How to complete this task: Exactly as written, reproduce the lines from the beginning of the data through the line containing "They are a couple"; the pictures are not reproduced.

Material provided:
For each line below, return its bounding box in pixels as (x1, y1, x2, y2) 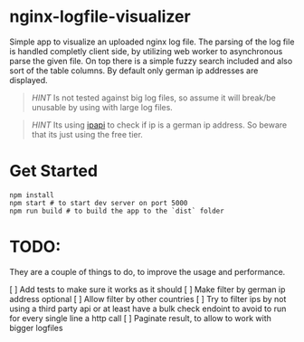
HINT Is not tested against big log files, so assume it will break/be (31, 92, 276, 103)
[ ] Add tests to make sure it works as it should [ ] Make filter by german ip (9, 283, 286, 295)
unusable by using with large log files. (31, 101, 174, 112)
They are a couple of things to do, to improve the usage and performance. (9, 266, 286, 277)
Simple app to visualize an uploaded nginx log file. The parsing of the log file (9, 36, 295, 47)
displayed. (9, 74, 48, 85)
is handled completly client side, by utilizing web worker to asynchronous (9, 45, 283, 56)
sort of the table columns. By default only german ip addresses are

Response area:
For each line below, return its bounding box in pixels as (x1, y1, x2, y2) 
HINT Is not tested against big log files, so assume it will break/be (31, 92, 276, 103)
[ ] Add tests to make sure it works as it should [ ] Make filter by german ip (9, 283, 286, 295)
unusable by using with large log files. (31, 101, 174, 112)
They are a couple of things to do, to improve the usage and performance. (9, 266, 286, 277)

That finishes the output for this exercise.